En cette journée « événement » pour le lac et face à l’été potentiellement compliqué qui s’annonce avec la sècheresse, le compte Twitter de l’office du tourisme de Serre-Ponçon a par ailleurs publié un thread expliquant son niveau de remplissage actuel, qualifié de « normal pour la saison ».

Actuellement à 60% de sa capacité, le lac-réservoir est en phase de remplissage, alimenté par les eaux de la Durance et la fonte des neiges. A l’automne et en hiver, la réserve en eau est sollicitée pour produire de l’électricité. Mais depuis mi-février, priorité est donnée au stockage.

Le lac artificiel de Serre-Ponçon reste donc sans commune mesure avec les méga-bassines comme celle de Sainte-Soline où de violents affrontements entre manifestants et forces de l’ordre ont eu lieu samedi 25 mars. Plusieurs associations et mouvements écologiques sont opposés à ces retenues d’eau creusées dans la terre ; ils dénoncent en effet un « accaparement » de l’eau par « l’agro-industrie » à l’heure du changement climatique.

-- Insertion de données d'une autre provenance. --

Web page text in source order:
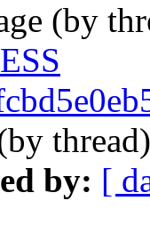
(by
by: [
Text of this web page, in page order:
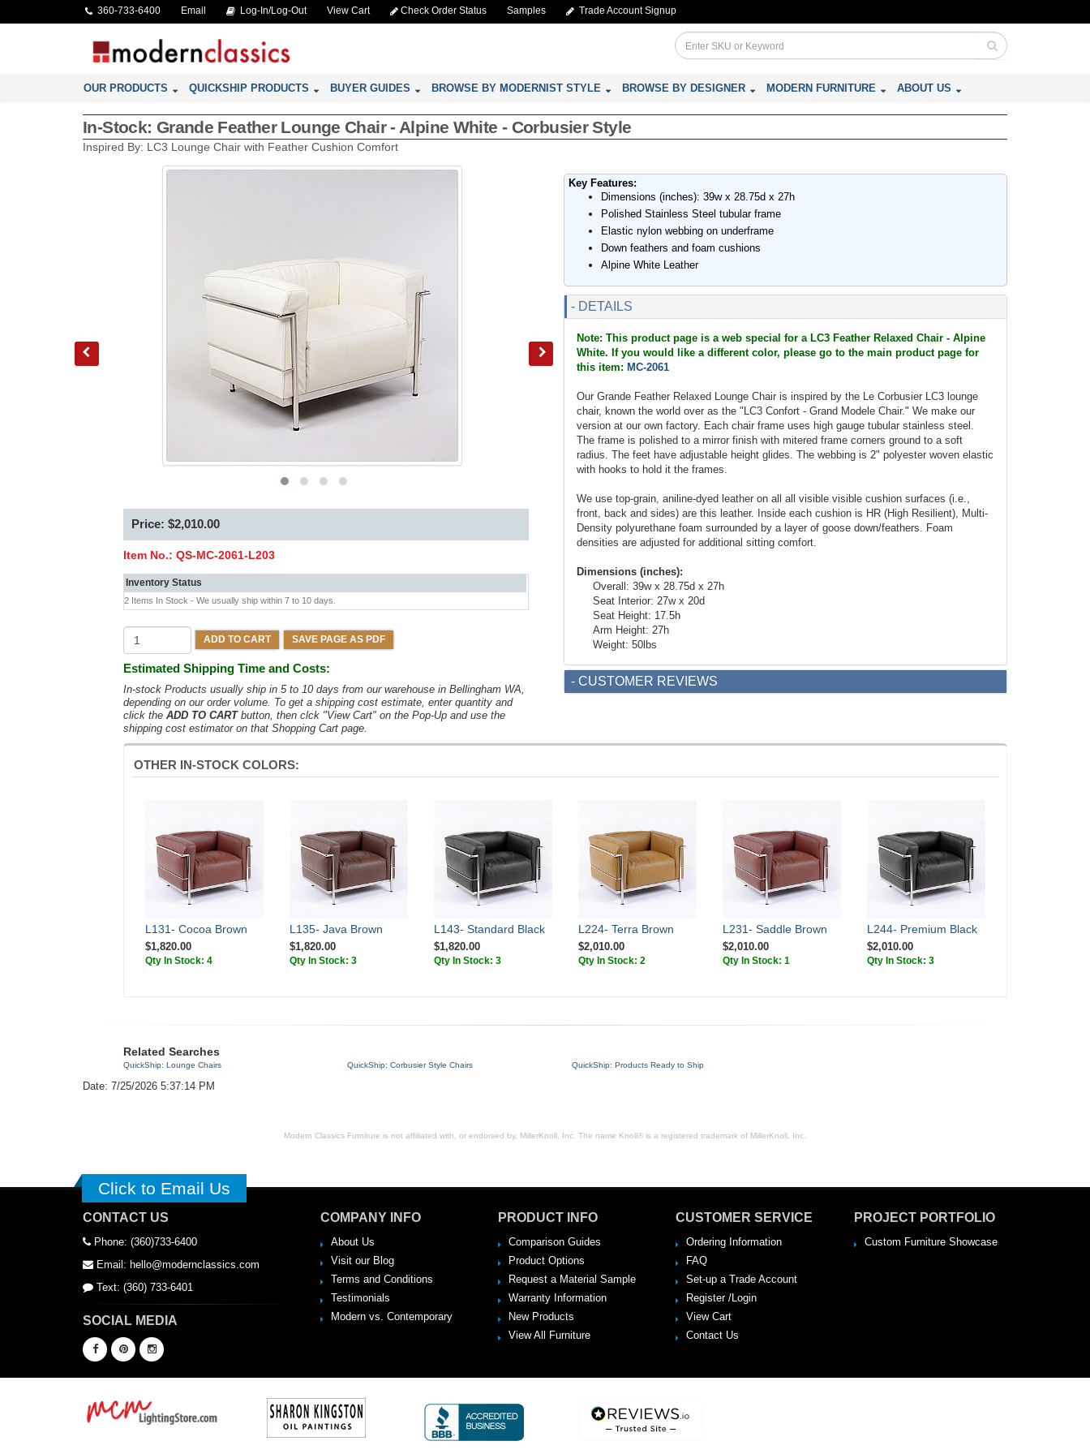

Seize bassines, d’une capacité totale d’environ 6 millions de mètres cubes, doivent être créées pour stocker, en plein air, de l’eau puisée dans les nappes superficielles en hiver, afin d’irriguer les cultures en été quand les précipitations se raréfient, selon un principe de « substitution ». Ce projet soutenu par l’État est porté par un groupement de quelque 450 agriculteurs qui y voient un moyen d’assurer la survie de leurs exploitations face aux sécheresses à répétition.

Dans les deux cas, au lac de Serre-Ponçon et à Sainte-Soline, le réchauffement climatique jouera un rôle majeur dans les années futures, alors que les experts anticipent une diminution de 10 à 40 % de la ressource en eau, jusqu’ici abondante dans le climat tempéré de la France, dans les prochaines décennies.